In the US, herbal products are labeled as dietary supplements and are not approved by the US Food and Drug Administration (FDA). There are many factors that contribute to the quality of herbal medicines; however, their complexity poses challenges in determining purity, efficacy, and safety of the product [9]. Quality issues of herbal products can be associated with the quality of the raw materials and finished products. Contaminants like metals, pesticides, microbes, and other foreign matter may cause serious harm. Adding improper or inferior ingredients like metals or sands would likely affect purity, efficacy, and safety. Ingredients that are additive or non-uniform introduce impurities, and they can potentially alter the therapeutic effect of the final product [33]. This is particularly concerning as it related to the use of herbal products during pregnancy.
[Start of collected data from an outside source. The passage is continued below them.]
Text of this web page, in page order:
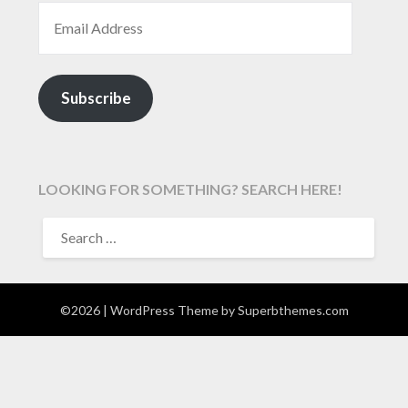
Subscribe
LOOKING FOR SOMETHING? SEARCH HERE!
FOR:
©2026 | WordPress Theme bySuperbthemes.com
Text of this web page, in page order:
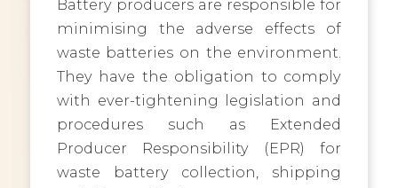
Battery producers are responsible for
minimising the adverse effects of
waste batteries on the environment.
They have the obligation to comply
with ever-tightening legislation and
procedures such as Extended
Producer Responsibility (EPR) for
waste battery collection, shipping

EPO is absent from all relevant guidelines, such as the ACOG, the Society of Maternal-Fetal Medicine, and the American Society for Reproductive Medicine [2,34,35]. The overall efficacy of EPO needs to be further evaluated due to the conflicting results that were determined in studies that have been previously conducted and included in this analysis. Additionally, a more thorough review of safety outcomes in intravaginally administered EPO is warranted. Limited data exists regarding long-term maternal and neonatal safety outcomes, maternal recovery time, ease of delivery, and EPO levels present in breast milk. It is important to consider the impact to the fetus or infant as a result of administration of medications and natural products. A risk versus benefit discussion will be essential between the provider and the patient regarding the use of EPO for this indication.
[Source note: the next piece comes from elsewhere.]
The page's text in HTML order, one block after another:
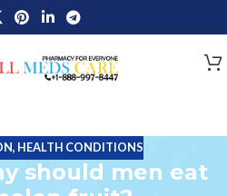
, HEALTH CONDITIONS
should men eat

A limitation of this systematic review is a lack of consistent data regarding the use of EPO for the facilitation of parturition. While compiling the relevant information, it was discovered that there was much heterogeneity in the safety and efficacy data, making it difficult to draw any strong conclusions. Additionally, the search strategy was designed to be comprehensive, but several indexing or tagging errors in the literature which may have led to the inappropriate exclusion of relevant records. Finally, every piece of existing literature was unable to be assessed as there were some written in other languages and not published or adapted into English. Therefore, it is possible that there is a gap in the data presented which will need to be reexamined in the future if those pieces of data become available to us.

5. Conclusions

The objective of this systematic review was to characterize the literature on the efficacy and safety of EPO and related preparations for the facilitation of parturition in peripartum persons. Based on the limited data available, EPO cannot be recommended for parturition in peripartum individuals based on the principle of “do no harm”. There is a need for further research to evaluate safety and efficacy of EPO during pregnancy due to its continued frequent use. Alternatively, education of providers about the questionable efficacy and the safety concerns of EPO could help to limit its use.